Research Engineer (Post-Training for Agentic Coding) employer: SonarSource
At Sonar, we pride ourselves on being an exceptional employer that fosters a culture of innovation and collaboration. Our team-oriented environment encourages continuous learning and professional growth, providing ample opportunities for research engineers to develop cutting-edge solutions in a supportive setting. Located in a vibrant tech hub, we offer competitive benefits and the chance to work with industry leaders, making a meaningful impact in the world of AI and coding.
StudySmarter Expert Advice🤫
We think this is how you could land Research Engineer (Post-Training for Agentic Coding)
✨Network Like a Pro
Get out there and connect with folks in the industry! Attend meetups, webinars, or conferences related to machine learning and coding. You never know who might be looking for someone just like you!
✨Show Off Your Skills
Create a portfolio showcasing your projects, especially those involving post-training of AI models. Share your GitHub link when networking or during interviews to give potential employers a taste of what you can do.
✨Ace the Interview
Prepare for technical interviews by brushing up on your Python and ML frameworks. Practice explaining complex concepts clearly, as communication is key in this role. Mock interviews can help you get comfortable!
✨Apply Through Us!
Don’t forget to apply directly through our website! It’s the best way to ensure your application gets seen by the right people. Plus, we love seeing candidates who are proactive about their job search!

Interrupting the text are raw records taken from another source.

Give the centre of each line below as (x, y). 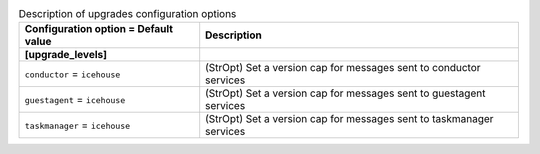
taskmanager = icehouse (77, 125)
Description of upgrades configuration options (127, 14)
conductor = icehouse (72, 74)
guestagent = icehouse (75, 100)
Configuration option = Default (99, 29)
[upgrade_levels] (66, 55)
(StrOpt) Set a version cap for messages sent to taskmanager (349, 119)
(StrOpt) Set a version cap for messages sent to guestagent (345, 93)
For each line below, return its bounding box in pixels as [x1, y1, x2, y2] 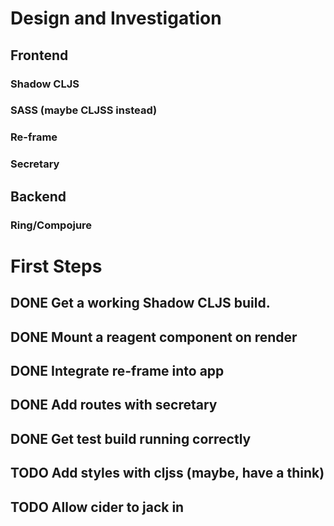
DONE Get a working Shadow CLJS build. [10, 295, 271, 312]
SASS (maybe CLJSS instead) [10, 103, 158, 117]
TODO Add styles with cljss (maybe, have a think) [10, 465, 325, 482]
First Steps [10, 255, 103, 277]
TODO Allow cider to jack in [10, 498, 185, 516]
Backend [10, 188, 67, 205]
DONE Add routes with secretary [10, 397, 218, 414]
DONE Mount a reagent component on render [10, 328, 298, 346]
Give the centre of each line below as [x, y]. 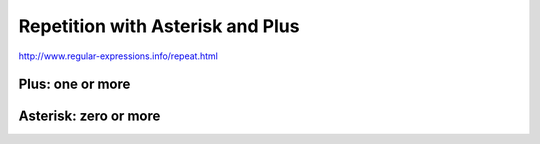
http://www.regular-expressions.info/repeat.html [118, 56]
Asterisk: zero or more [89, 116]
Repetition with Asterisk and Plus [159, 26]
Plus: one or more [74, 84]
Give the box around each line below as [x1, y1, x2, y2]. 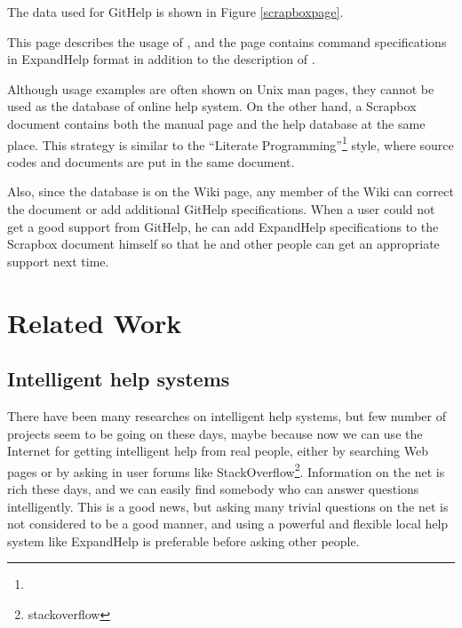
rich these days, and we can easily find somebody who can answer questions [7, 479, 419, 497]
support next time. [7, 251, 109, 270]
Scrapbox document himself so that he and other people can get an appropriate [7, 235, 440, 253]
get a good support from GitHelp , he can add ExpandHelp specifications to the [7, 217, 439, 235]
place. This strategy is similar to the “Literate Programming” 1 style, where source [7, 132, 454, 154]
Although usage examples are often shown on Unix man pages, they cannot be [7, 79, 434, 98]
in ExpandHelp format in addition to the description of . [7, 50, 315, 68]
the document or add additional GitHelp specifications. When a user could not [7, 200, 435, 218]
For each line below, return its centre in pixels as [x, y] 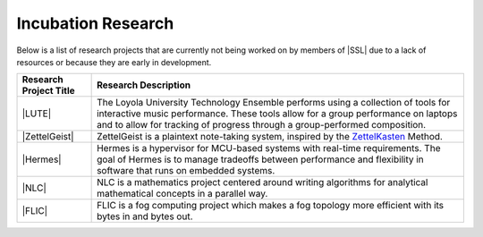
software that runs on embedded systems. [186, 171]
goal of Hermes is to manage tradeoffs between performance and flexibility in [260, 159]
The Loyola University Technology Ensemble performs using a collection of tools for [274, 103]
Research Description [144, 85]
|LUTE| [37, 114]
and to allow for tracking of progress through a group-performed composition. [262, 125]
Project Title [48, 91]
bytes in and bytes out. [145, 216]
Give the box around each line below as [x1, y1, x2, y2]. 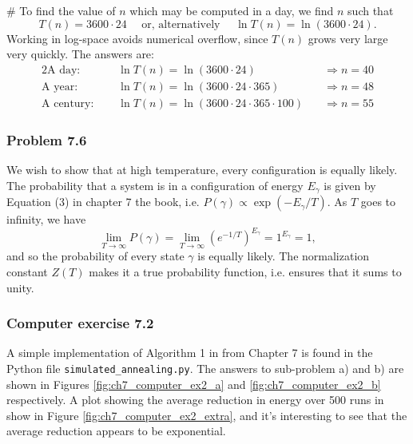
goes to [360, 193, 396, 210]
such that [347, 2, 394, 18]
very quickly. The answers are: [6, 46, 154, 62]
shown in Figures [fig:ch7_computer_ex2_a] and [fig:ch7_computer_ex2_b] [6, 375, 381, 392]
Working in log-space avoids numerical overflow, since [6, 30, 268, 46]
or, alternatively [141, 18, 220, 30]
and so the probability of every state [6, 248, 185, 264]
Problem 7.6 [6, 129, 87, 149]
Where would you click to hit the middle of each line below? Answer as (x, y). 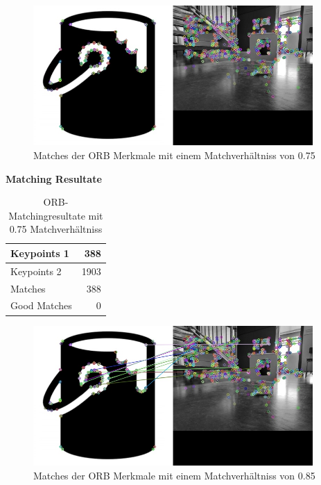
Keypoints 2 (36, 271)
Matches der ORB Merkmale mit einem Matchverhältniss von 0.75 (174, 155)
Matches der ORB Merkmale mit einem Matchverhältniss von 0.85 (174, 475)
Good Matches (41, 305)
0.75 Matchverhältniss (56, 229)
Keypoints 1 (40, 253)
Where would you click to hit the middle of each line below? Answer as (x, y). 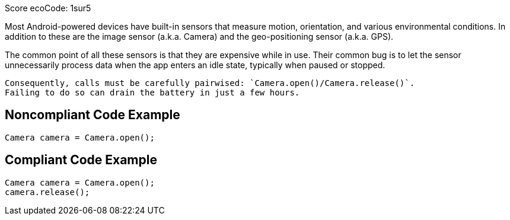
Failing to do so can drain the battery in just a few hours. (152, 93)
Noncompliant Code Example (93, 115)
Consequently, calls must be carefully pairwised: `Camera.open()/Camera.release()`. (210, 83)
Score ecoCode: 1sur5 (48, 8)
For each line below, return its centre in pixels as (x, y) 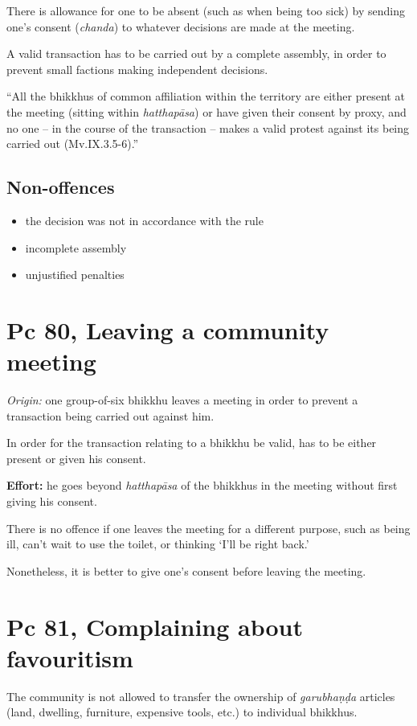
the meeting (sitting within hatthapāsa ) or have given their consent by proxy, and (206, 111)
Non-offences (61, 187)
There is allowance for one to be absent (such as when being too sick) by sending (206, 10)
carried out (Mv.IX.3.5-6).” (73, 144)
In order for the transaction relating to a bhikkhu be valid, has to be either (192, 443)
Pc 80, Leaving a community (168, 329)
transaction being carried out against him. (110, 415)
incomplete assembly (76, 247)
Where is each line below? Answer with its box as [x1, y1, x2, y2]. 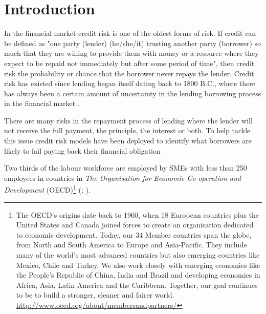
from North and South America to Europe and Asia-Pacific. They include [16, 239, 247, 250]
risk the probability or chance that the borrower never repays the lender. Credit [4, 68, 254, 78]
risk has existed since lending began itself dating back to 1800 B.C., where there [4, 78, 256, 89]
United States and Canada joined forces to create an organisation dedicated [16, 219, 254, 230]
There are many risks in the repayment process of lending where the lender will [4, 115, 253, 125]
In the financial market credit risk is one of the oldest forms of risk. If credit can [4, 28, 256, 38]
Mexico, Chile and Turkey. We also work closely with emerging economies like [16, 259, 260, 270]
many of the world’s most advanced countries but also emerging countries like [16, 249, 260, 260]
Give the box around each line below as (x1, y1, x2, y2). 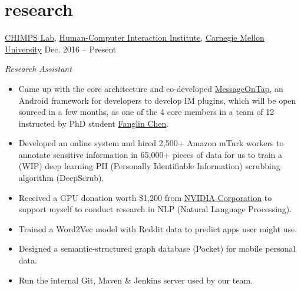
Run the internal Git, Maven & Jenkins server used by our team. (18, 273, 253, 286)
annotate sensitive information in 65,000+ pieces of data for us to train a (18, 148, 283, 160)
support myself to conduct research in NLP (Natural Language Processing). (18, 203, 292, 215)
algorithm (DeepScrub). (18, 172, 104, 184)
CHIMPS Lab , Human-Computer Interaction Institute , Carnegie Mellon (5, 31, 264, 44)
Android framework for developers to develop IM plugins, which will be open (18, 94, 296, 106)
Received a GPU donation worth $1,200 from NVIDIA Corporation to (18, 191, 272, 203)
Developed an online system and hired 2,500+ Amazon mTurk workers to (18, 137, 284, 149)
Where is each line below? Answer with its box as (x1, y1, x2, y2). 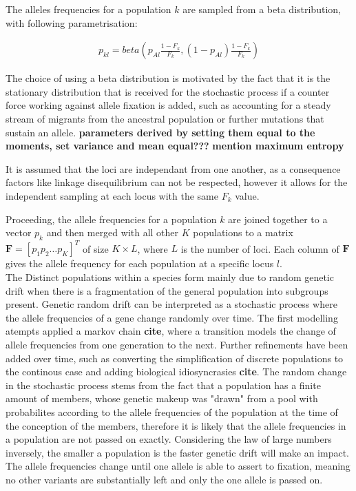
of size (82, 241, 109, 255)
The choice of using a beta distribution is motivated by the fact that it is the (6, 71, 331, 85)
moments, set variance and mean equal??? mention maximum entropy (6, 138, 344, 153)
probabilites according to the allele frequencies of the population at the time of (6, 404, 338, 419)
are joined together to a (228, 211, 328, 226)
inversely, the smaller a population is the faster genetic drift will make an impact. (6, 445, 350, 459)
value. (235, 188, 260, 202)
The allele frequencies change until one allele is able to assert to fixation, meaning (6, 459, 350, 473)
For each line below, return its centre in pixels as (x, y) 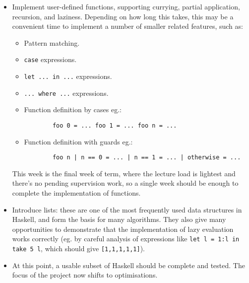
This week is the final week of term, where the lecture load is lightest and (124, 173)
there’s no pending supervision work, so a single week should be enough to (125, 183)
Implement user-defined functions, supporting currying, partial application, (126, 6)
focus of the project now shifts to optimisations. (85, 275)
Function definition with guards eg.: (78, 141)
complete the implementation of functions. (76, 193)
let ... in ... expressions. (68, 76)
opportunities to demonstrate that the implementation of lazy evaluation (123, 229)
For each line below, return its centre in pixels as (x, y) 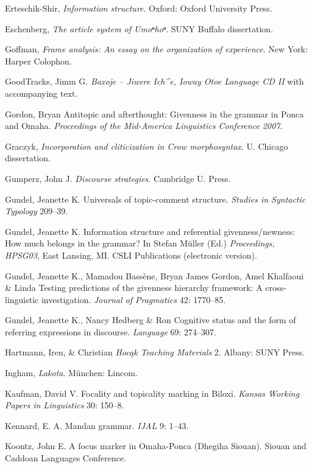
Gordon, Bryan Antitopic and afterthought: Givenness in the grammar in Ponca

We think you need these skills to ace Research Engineer (Post-Training for Agentic Coding)
Some tips for your application 🫡
Show Off Your Skills:Make sure to highlight your advanced academic background and industry experience in machine learning. We want to see how your expertise aligns with the role, so don’t hold back on showcasing your Python fluency and any experience with Rust or other relevant languages.

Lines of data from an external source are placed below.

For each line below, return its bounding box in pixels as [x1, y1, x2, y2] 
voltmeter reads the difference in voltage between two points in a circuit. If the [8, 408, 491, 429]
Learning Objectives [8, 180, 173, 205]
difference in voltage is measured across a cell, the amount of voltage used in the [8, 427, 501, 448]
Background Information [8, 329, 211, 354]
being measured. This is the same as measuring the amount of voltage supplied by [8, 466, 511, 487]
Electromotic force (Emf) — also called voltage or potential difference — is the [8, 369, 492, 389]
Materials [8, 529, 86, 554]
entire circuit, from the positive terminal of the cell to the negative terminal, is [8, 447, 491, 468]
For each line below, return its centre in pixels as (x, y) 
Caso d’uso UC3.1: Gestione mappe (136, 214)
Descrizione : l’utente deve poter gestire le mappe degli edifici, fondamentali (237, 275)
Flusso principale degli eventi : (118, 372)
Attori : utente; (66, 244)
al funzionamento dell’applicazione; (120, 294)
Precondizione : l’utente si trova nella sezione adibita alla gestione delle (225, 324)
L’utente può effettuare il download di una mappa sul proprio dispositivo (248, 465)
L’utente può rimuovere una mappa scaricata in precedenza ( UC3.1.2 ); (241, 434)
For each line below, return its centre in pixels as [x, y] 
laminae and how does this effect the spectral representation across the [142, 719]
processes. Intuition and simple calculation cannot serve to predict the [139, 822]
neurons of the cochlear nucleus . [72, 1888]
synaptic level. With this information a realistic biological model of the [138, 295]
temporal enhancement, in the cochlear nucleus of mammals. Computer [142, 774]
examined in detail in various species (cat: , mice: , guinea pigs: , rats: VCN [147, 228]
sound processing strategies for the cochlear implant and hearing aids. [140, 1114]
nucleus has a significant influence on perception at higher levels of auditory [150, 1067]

Be Clear and Concise:When explaining your experience with AI model post-training techniques, keep it straightforward. We appreciate clarity, especially when discussing complex topics, so aim for a balance between detail and simplicity.

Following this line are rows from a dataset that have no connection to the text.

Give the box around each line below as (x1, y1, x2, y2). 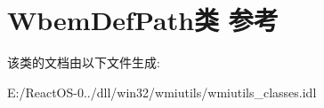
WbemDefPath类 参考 (7, 2, 279, 38)
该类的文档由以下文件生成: (7, 53, 160, 72)
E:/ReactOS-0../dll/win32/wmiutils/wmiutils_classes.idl (7, 82, 317, 101)
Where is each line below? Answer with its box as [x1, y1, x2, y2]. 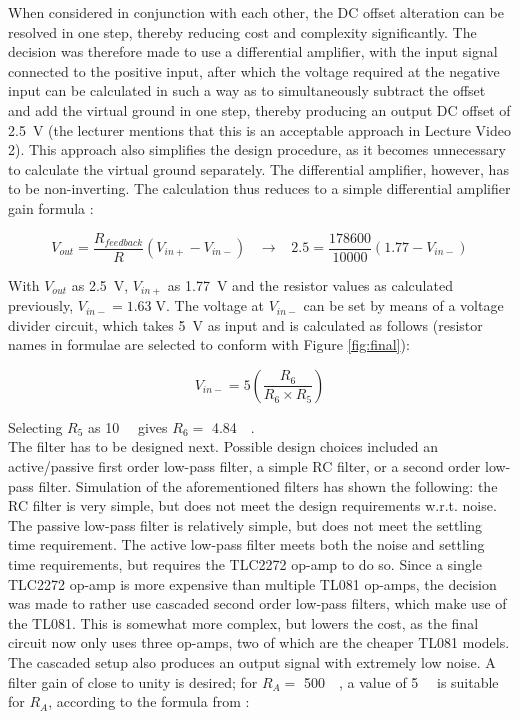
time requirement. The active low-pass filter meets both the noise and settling [8, 534, 485, 555]
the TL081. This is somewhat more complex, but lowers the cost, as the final [8, 612, 479, 633]
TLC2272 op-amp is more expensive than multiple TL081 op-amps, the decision [8, 573, 497, 594]
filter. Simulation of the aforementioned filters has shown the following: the [38, 475, 498, 496]
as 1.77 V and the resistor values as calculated [167, 274, 453, 295]
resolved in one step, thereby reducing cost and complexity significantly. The [8, 21, 477, 42]
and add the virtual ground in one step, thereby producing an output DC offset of [8, 99, 511, 120]
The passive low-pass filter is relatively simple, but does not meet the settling [8, 514, 482, 535]

Tailor Your Application:Customise your application to reflect our job description. Mention specific projects where you’ve driven research or developed prototypes, and how they relate to building enterprise-grade coding agents. This shows us you’re genuinely interested in the role!
Apply Through Our Website:We encourage you to apply directly through our website. It’s the best way for us to receive your application and ensures you’re considered for the role. Plus, it gives you a chance to explore more about what we do at StudySmarter!
How to prepare for a job interview at SonarSource
✨Know Your Stuff
Make sure you brush up on your knowledge of machine learning and software engineering practices. Be ready to discuss your experience with Python and any other relevant languages like Rust or C#. Familiarise yourself with the latest techniques in AI model post-training, as this will show your passion and expertise.
✨Showcase Your Projects
Prepare to talk about specific research projects you've worked on. Highlight how you drove these projects from concept to product, focusing on the impact they had. Use concrete examples to demonstrate your ability to deliver valuable findings and prototypes.
✨Communicate Clearly
Since you'll need to explain complex topics to various audiences, practice articulating your ideas clearly and concisely. Think about how you can break down intricate concepts into simpler terms, especially for non-technical stakeholders.
✨Stay Current
Keep yourself updated on the latest developments in large language models and agentic coding. Being able to discuss recent trends or breakthroughs in the field will not only impress your interviewers but also show that you're genuinely interested in the role and the industry.